Your answer should be the lines of the material that include the word "page".

/---

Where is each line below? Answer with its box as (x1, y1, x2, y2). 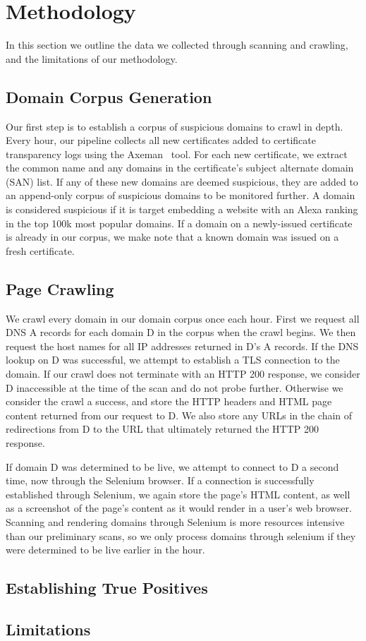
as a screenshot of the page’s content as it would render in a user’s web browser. (6, 501, 352, 515)
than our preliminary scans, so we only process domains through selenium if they (6, 528, 356, 543)
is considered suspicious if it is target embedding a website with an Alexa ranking (6, 202, 358, 217)
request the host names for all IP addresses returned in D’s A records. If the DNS (6, 338, 359, 353)
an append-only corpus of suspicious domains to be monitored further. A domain (6, 188, 355, 203)
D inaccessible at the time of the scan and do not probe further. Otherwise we (6, 380, 343, 395)
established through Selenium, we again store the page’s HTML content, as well (6, 486, 350, 501)
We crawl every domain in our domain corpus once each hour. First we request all (6, 311, 360, 325)
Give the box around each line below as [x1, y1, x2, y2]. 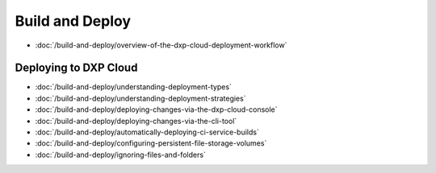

\---

▶ _Solution to the exercise_
as a screenshot of the page’s content as it would render in a user’s web browser. (6, 501, 352, 515)
established through Selenium, we again store the page’s HTML content, as well (6, 486, 350, 501)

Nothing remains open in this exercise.